Static Topic Bridges
The Military Emissions Gap — Climate Accounting and Reporting Failures
The Paris Agreement (2015) technically removed the explicit exemption for military emissions that existed under the Kyoto Protocol (1997), but it did not mandate their reporting — making military GHG reporting effectively voluntary. The result is what researchers call the "military emissions gap" — a systematic undercount of one of the world's largest emission sources. Under the UN Framework Convention on Climate Change (UNFCCC), countries report emissions through National Communications and Biennial Transparency Reports, but military operations (especially in conflict zones) are typically aggregated with other national data or omitted entirely. The US, historically the largest military spender, successfully lobbied for the Kyoto Protocol exemption in 1997 and has maintained the voluntary character of military emissions reporting through subsequent agreements.
- UNFCCC (1992): Framework treaty; 197 parties; requires annual GHG inventories from developed countries, biennial from developing countries
- Kyoto Protocol (1997): First binding emissions reduction commitments; explicitly exempted international aviation, shipping, and military bunker fuels from national inventories
- Paris Agreement (2015): Replaced Kyoto; voluntary NDCs; removed explicit military exemption but did not mandate reporting
- Global military emissions estimate: ~5.5% of global GHG emissions (Scientists for Global Responsibility and CEOBS)
- US DoD annual emissions: Estimated at 51–59 million tonnes CO2e annually from operations alone (pre-conflict baseline)
- Military Emissions Gap project (militaryemissions.org): Documents reporting gaps across 30+ countries
Connection to this news: The Iran conflict emissions analysis exposes the inadequacy of current climate accounting frameworks. The 5+ million tonnes generated in two weeks of conflict adds an invisible spike to global emissions that is never captured in national inventories submitted to the UNFCCC — undermining the accuracy of global climate progress tracking.
War and Environmental Damage — International Humanitarian Law and Ecocide
International law has long recognised environmental protection as a concern during armed conflict, but the protections are incomplete. Article 35(3) of Additional Protocol I to the Geneva Conventions (1977) prohibits methods of warfare "intended, or may be expected, to cause widespread, long-term and severe damage to the natural environment." Article 55 prohibits attacks on the natural environment as a means of warfare. However, these provisions have a high threshold and have never been successfully prosecuted. The concept of "ecocide" — defined as "unlawful or wanton acts committed with knowledge that there is a substantial likelihood of severe and either widespread or long-term damage to the environment" — has been proposed as the fifth international crime under the Rome Statute, which currently covers genocide, crimes against humanity, war crimes, and aggression.
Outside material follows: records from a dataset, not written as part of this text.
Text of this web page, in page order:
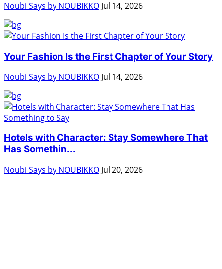
Noubi Says by NOUBIKKO Jul 14, 2026
Your Fashion Is the First Chapter of Your Story
Noubi Says by NOUBIKKO Jul 14, 2026
Hotels with Character: Stay Somewhere That
Has Somethin...
Noubi Says by NOUBIKKO Jul 20, 2026
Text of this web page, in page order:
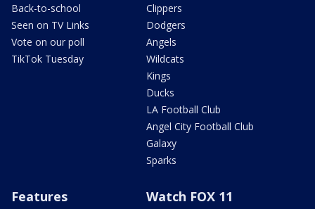
Back-to-school
Seen on TV Links
Vote on our poll
TikTok Tuesday
Clippers
Dodgers
Angels
Wildcats
Kings
Ducks
LA Football Club
Angel City Football Club
Galaxy
Sparks
Features Watch FOX 11
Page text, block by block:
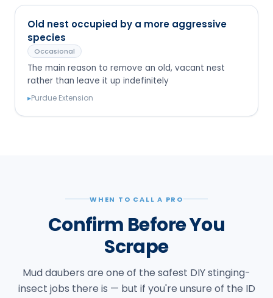
Old nest occupied by a more aggressive
species
Occasional
The main reason to remove an old, vacant nest
rather than leave it up indefinitely
▸Purdue Extension
WHEN TO CALL A PRO
Confirm Before You
Scrape
Mud daubers are one of the safest DIY stinging-
insect jobs there is — but if you're unsure of the ID
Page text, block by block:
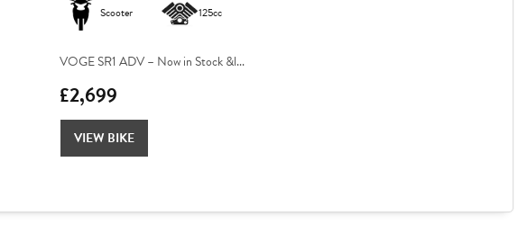
Scooter 125cc
VOGE SR1 ADV – Now in Stock &l...
£2,699
VIEW BIKE
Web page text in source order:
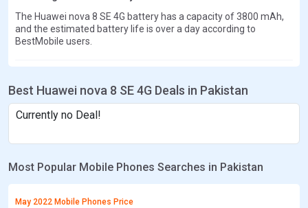
The Huawei nova 8 SE 4G battery has a capacity of 3800 mAh,
and the estimated battery life is over a day according to
BestMobile users.
Best Huawei nova 8 SE 4G Deals in Pakistan
Currently no Deal!
Most Popular Mobile Phones Searches in Pakistan
May 2022 Mobile Phones Price
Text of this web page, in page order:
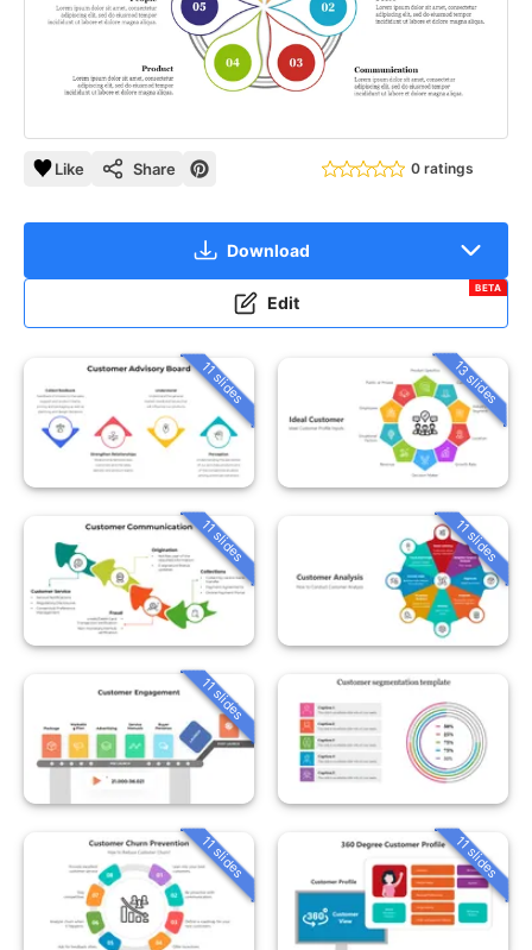
Like Share 0 ratings
Download
Edit
BETA
11 slides 13 slides
11 slides 11 slides
11 slides
11 slides 11 slides
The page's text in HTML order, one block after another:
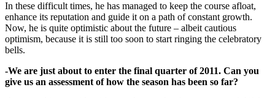
In these difficult times, he has managed to keep the course afloat,
enhance its reputation and guide it on a path of constant growth.
Now, he is quite optimistic about the future – albeit cautious
optimism, because it is still too soon to start ringing the celebratory
bells.
-We are just about to enter the final quarter of 2011. Can you
give us an assessment of how the season has been so far?
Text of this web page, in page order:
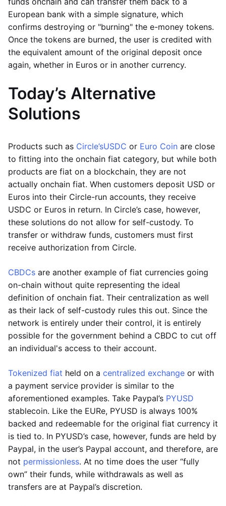
European bank with a simple signature, which
confirms destroying or "burning" the e-money tokens.
Once the tokens are burned, the user is credited with
the equivalent amount of the original deposit once
again, whether in Euros or in another currency.
Today’s Alternative
Solutions
Products such as Circle’sUSDC or Euro Coin are close
to fitting into the onchain fiat category, but while both
products are fiat on a blockchain, they are not
actually onchain fiat. When customers deposit USD or
Euros into their Circle-run accounts, they receive
USDC or Euros in return. In Circle’s case, however,
these solutions do not allow for self-custody. To
transfer or withdraw funds, customers must first
receive authorization from Circle.
CBDCs are another example of fiat currencies going
on-chain without quite representing the ideal
definition of onchain fiat. Their centralization as well
as their lack of self-custody rules this out. Since the
network is entirely under their control, it is entirely
possible for the government behind a CBDC to cut off
an individual's access to their account.
Tokenized fiat held on a centralized exchange or with
a payment service provider is similar to the
aforementioned examples. Take Paypal’s PYUSD
stablecoin. Like the EURe, PYUSD is always 100%
backed and redeemable for the original fiat currency it
is tied to. In PYUSD’s case, however, funds are held by
Paypal, in the user’s Paypal account, and therefore, are
not permissionless. At no time does the user “fully
own” their funds, while withdrawals as well as
transfers are at Paypal’s discretion.
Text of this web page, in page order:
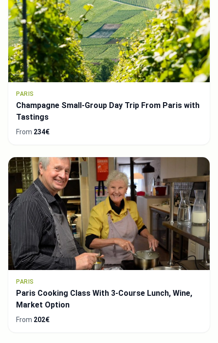
PARIS
Champagne Small-Group Day Trip From Paris with
Tastings
From 234€
PARIS
Paris Cooking Class With 3-Course Lunch, Wine,
Market Option
From 202€
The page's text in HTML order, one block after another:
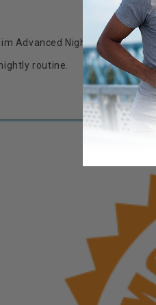
Advanced Nighttime Weight
routine.
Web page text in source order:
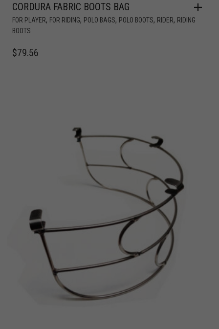
CORDURA FABRIC BOOTS BAG
FOR PLAYER, FOR RIDING, POLO BAGS, POLO BOOTS, RIDER, RIDING
BOOTS
$79.56
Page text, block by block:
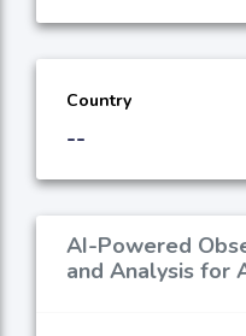
Country
--
AI-Powered
and Analysis for
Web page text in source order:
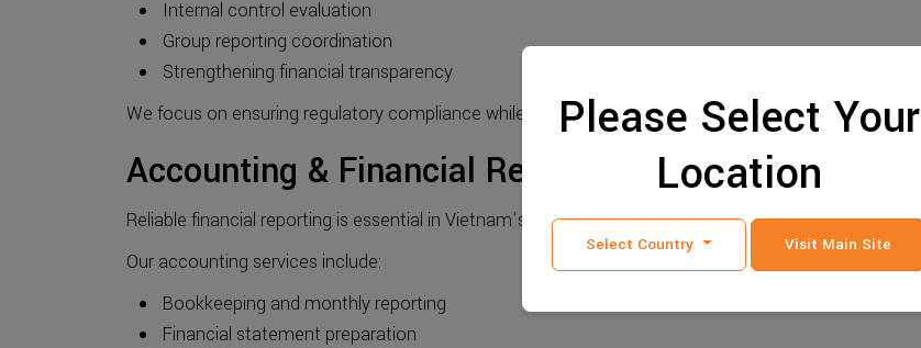
Please Select Your
Location
Select Country Visit Main Site
Internal control evaluation
Group reporting coordination
Strengthening financial transparency
We focus on ensuring regulatory compliance while enhancing credibility with stakeholders.
Accounting & Financial Reporting
Reliable financial reporting is essential in Vietnam’s compliance-driven environment.
Our accounting services include:
Bookkeeping and monthly reporting
Financial statement preparation
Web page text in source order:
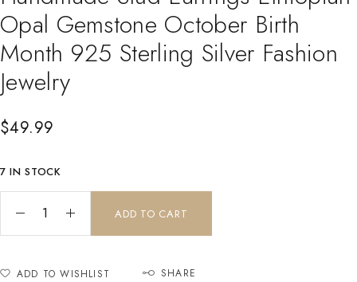
Opal Gemstone October Birth
Month 925 Sterling Silver Fashion
Jewelry
$49.99
7 IN STOCK
ADD TO CART
ADD TO WISHLIST SHARE
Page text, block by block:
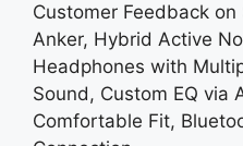
Customer Feedback
Anker, Hybrid Active
Headphones with
Sound, Custom EQ via
Comfortable Fit,
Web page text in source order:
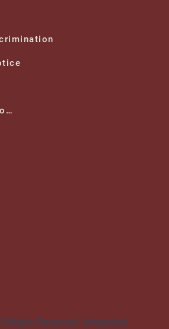
Prospective Doctors
Rights Reserved. Integrated
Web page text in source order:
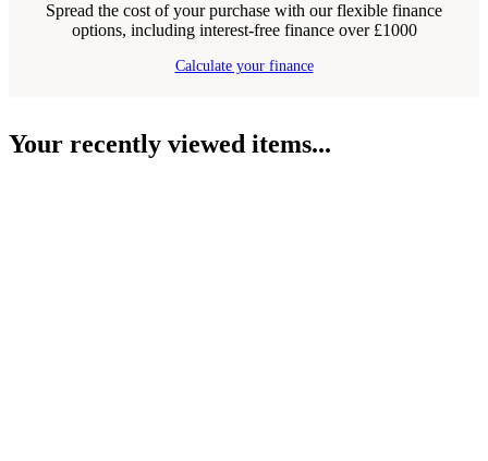
Spread the cost of your purchase with our flexible finance
options, including interest-free finance over £1000
Calculate your finance
Your recently viewed items...
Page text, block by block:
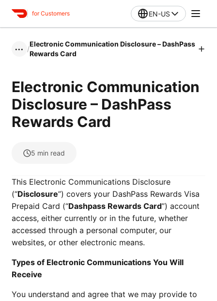
for Customers EN-US
••• /
Electronic Communication Disclosure – DashPass
Rewards Card
Electronic Communication
Disclosure – DashPass
Rewards Card
5 min read
This Electronic Communications Disclosure
(“Disclosure”) covers your DashPass Rewards Visa
Prepaid Card (“Dashpass Rewards Card”) account
access, either currently or in the future, whether
accessed through a personal computer, our
websites, or other electronic means.
Types of Electronic Communications You Will
Receive
You understand and agree that we may provide to
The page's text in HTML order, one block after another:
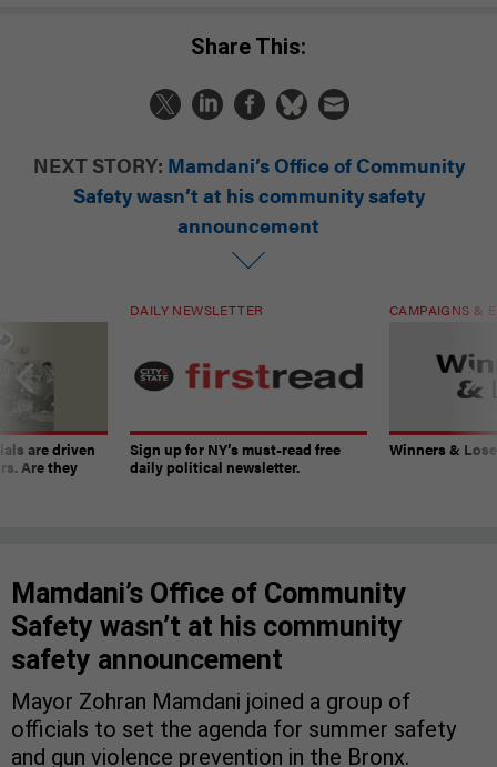
Share This:
NEXT STORY: Mamdani’s Office of Community
Safety wasn’t at his community safety
announcement
are driven
Are they
DAILY NEWSLETTER
Sign up for NY’s must-read free
daily political newsletter.
CAMPAIGNS &
Winners &
Mamdani’s Office of Community
Safety wasn’t at his community
safety announcement
Mayor Zohran Mamdani joined a group of
officials to set the agenda for summer safety
and gun violence prevention in the Bronx.
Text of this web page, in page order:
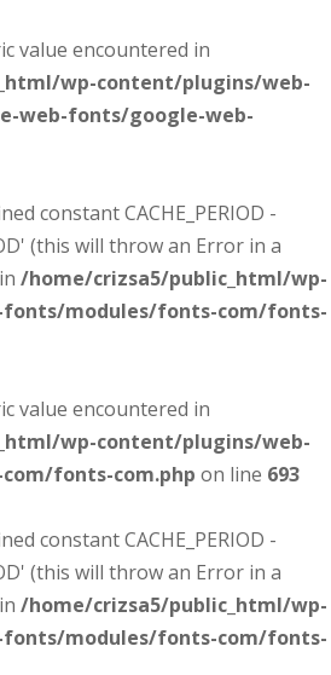
value encountered in
wp-content/plugins/web-
web-fonts/google-web-
constant CACHE_PERIOD -
(this will throw an Error in a
/home/crizsa5/public_html/wp-
modules/fonts-com/fonts-
value encountered in
wp-content/plugins/web-
fonts-com.php on line 693
constant CACHE_PERIOD -
(this will throw an Error in a
/home/crizsa5/public_html/wp-
modules/fonts-com/fonts-

- Additional Protocol I (1977), Articles 35(3) and 55: Environmental protection in conflict — "widespread, long-term and severe" damage threshold
- Rome Statute (1998): Establishes the International Criminal Court (ICC); four crimes currently: genocide, crimes against humanity, war crimes, aggression
- Ecocide proposal: Drafted by an Independent Expert Panel convened by Stop Ecocide International (2021); not yet adopted by ICC member states
- Gulf War (1991) oil fires precedent: Iraq's burning of Kuwaiti oil wells released an estimated 2 billion barrels of oil and generated massive environmental damage — drove attention to wartime environmental destruction
- Environmental Modification Convention (ENMOD, 1977): Prohibits deliberate environmental modification as a weapon of war (distinct from IHL environmental protection)
Connection to this news: The Iran conflict's carbon footprint — dominated by burning oil infrastructure and fuel use — parallels the Gulf War oil well fires. The absence of legal accountability for conflict-generated emissions within climate frameworks points to the need for ecocide legislation and mandatory military emissions reporting to fill the gap between environmental law and IHL.
Carbon Footprint of Conflict — Reconstruction, Infrastructure, and Long-Term Climate Costs
The emissions generated during active warfare represent only a fraction of the total climate cost of conflict. Historical analysis of the Gaza war (2023–24) and the Russia-Ukraine war (2022–present) demonstrated that reconstruction activities — rebuilding destroyed housing, infrastructure, roads, and industrial facilities — generate carbon output comparable to or exceeding wartime emissions. The Gaza case study found that rebuilding destroyed infrastructure could generate between 30 and 40 million tonnes of CO2e over several years. For Iran, where large oil and petrochemical facilities have been damaged, the reconstruction phase will involve energy-intensive industrial rebuilding and the release of stored hydrocarbons from damaged infrastructure — both significant emission sources. The Strait of Hormuz, through which approximately 20% of global oil trade passes, has been disrupted — with knock-on effects on global energy systems and carbon-intensive shipping rerouting.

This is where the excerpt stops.